INFORMATION SHOWN =>
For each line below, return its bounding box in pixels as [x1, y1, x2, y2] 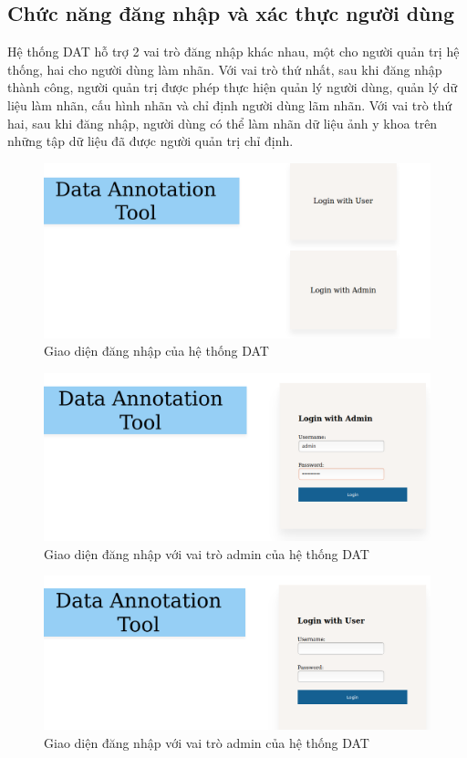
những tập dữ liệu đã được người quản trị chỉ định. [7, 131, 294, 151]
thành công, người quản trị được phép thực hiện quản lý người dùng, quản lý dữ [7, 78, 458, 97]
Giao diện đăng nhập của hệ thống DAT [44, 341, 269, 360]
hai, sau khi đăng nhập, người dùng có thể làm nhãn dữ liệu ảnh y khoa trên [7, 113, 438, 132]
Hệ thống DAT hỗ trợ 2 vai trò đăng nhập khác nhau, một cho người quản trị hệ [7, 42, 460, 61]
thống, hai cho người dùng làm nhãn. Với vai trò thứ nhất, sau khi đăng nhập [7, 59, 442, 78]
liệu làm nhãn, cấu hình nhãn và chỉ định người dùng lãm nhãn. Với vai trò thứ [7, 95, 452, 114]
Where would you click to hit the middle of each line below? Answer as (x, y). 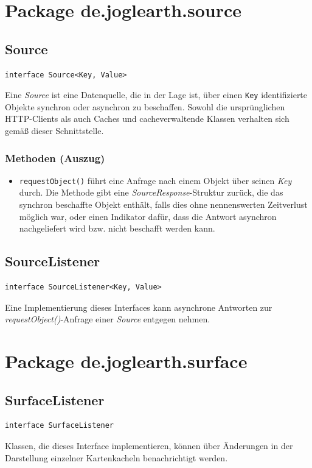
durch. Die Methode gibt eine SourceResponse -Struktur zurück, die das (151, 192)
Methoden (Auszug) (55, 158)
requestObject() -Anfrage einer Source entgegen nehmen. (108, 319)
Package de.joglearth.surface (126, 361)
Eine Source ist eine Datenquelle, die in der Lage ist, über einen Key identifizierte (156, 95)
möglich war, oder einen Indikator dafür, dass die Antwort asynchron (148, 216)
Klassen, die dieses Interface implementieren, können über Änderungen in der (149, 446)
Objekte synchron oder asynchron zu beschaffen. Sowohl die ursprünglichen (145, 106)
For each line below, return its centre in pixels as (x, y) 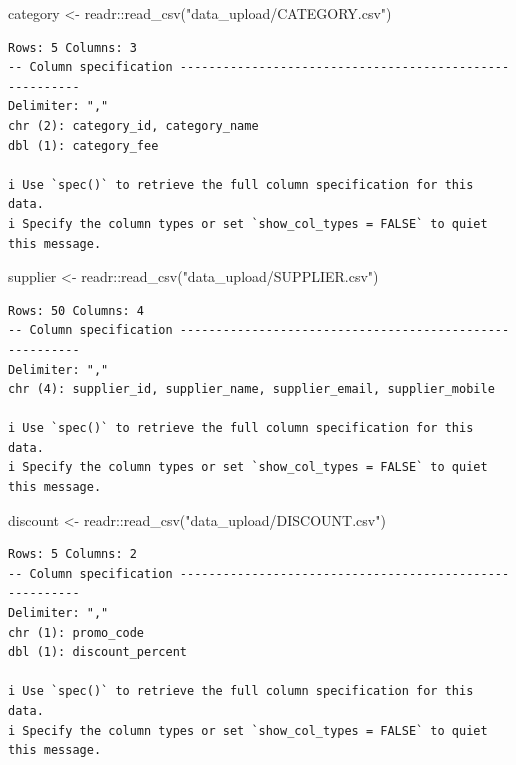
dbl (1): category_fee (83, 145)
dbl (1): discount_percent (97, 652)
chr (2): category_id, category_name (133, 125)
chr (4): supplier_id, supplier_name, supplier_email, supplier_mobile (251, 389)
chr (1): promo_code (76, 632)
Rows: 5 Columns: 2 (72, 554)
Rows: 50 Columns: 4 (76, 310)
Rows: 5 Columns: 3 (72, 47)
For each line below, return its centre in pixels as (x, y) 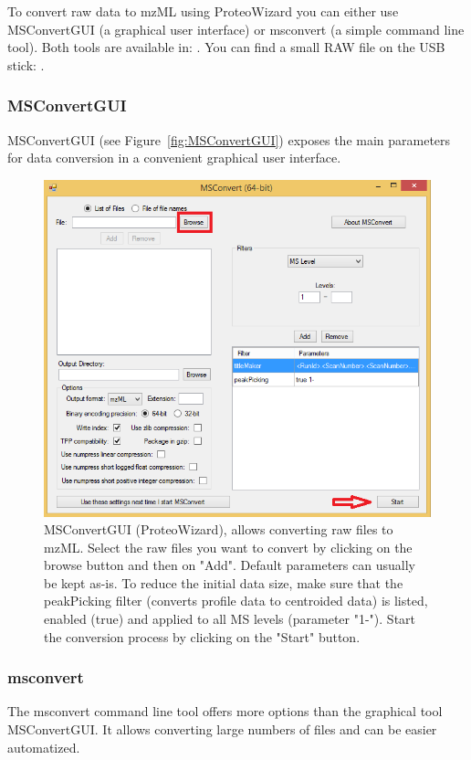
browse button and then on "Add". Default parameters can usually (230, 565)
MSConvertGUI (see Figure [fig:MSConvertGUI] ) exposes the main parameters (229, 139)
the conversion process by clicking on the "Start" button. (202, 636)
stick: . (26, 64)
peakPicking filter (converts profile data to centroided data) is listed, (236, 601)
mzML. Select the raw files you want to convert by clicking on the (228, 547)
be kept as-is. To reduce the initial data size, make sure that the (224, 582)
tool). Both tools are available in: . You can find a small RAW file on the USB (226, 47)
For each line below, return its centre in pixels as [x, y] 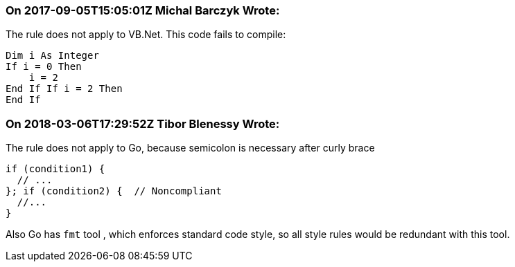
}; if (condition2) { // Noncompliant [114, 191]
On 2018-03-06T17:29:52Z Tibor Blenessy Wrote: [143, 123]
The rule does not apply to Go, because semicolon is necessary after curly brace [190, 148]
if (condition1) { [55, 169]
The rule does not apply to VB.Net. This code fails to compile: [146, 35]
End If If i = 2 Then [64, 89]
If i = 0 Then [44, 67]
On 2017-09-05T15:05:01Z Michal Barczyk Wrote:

TASK PROMPT => Whatever pictures the entries contain, omit them, and write the rest out exactly.

RESULT FOR THIS EXERCISE =>
For each line below, return its bounding box in pixels as [x1, y1, x2, y2] 
những tập dữ liệu đã được người quản trị chỉ định. [7, 131, 294, 151]
thành công, người quản trị được phép thực hiện quản lý người dùng, quản lý dữ [7, 78, 458, 97]
Giao diện đăng nhập của hệ thống DAT [44, 341, 269, 360]
hai, sau khi đăng nhập, người dùng có thể làm nhãn dữ liệu ảnh y khoa trên [7, 113, 438, 132]
Hệ thống DAT hỗ trợ 2 vai trò đăng nhập khác nhau, một cho người quản trị hệ [7, 42, 460, 61]
thống, hai cho người dùng làm nhãn. Với vai trò thứ nhất, sau khi đăng nhập [7, 59, 442, 78]
liệu làm nhãn, cấu hình nhãn và chỉ định người dùng lãm nhãn. Với vai trò thứ [7, 95, 452, 114]
Where would you click to hit the middle of each line below? Answer as (x, y). 
durch. Die Methode gibt eine SourceResponse -Struktur zurück, die das (151, 192)
Methoden (Auszug) (55, 158)
requestObject() -Anfrage einer Source entgegen nehmen. (108, 319)
Package de.joglearth.surface (126, 361)
Eine Source ist eine Datenquelle, die in der Lage ist, über einen Key identifizierte (156, 95)
möglich war, oder einen Indikator dafür, dass die Antwort asynchron (148, 216)
Klassen, die dieses Interface implementieren, können über Änderungen in der (149, 446)
Objekte synchron oder asynchron zu beschaffen. Sowohl die ursprünglichen (145, 106)
For each line below, return its centre in pixels as (x, y) 
dbl (1): category_fee (83, 145)
dbl (1): discount_percent (97, 652)
chr (2): category_id, category_name (133, 125)
chr (4): supplier_id, supplier_name, supplier_email, supplier_mobile (251, 389)
chr (1): promo_code (76, 632)
Rows: 5 Columns: 2 (72, 554)
Rows: 50 Columns: 4 (76, 310)
Rows: 5 Columns: 3 (72, 47)
For each line below, return its centre in pixels as (x, y) 
browse button and then on "Add". Default parameters can usually (230, 565)
MSConvertGUI (see Figure [fig:MSConvertGUI] ) exposes the main parameters (229, 139)
the conversion process by clicking on the "Start" button. (202, 636)
stick: . (26, 64)
peakPicking filter (converts profile data to centroided data) is listed, (236, 601)
mzML. Select the raw files you want to convert by clicking on the (228, 547)
be kept as-is. To reduce the initial data size, make sure that the (224, 582)
tool). Both tools are available in: . You can find a small RAW file on the USB (226, 47)
For each line below, return its centre in pixels as [x, y] 
}; if (condition2) { // Noncompliant [114, 191]
On 2018-03-06T17:29:52Z Tibor Blenessy Wrote: [143, 123]
The rule does not apply to Go, because semicolon is necessary after curly brace [190, 148]
if (condition1) { [55, 169]
The rule does not apply to VB.Net. This code fails to compile: [146, 35]
End If If i = 2 Then [64, 89]
If i = 0 Then [44, 67]
On 2017-09-05T15:05:01Z Michal Barczyk Wrote:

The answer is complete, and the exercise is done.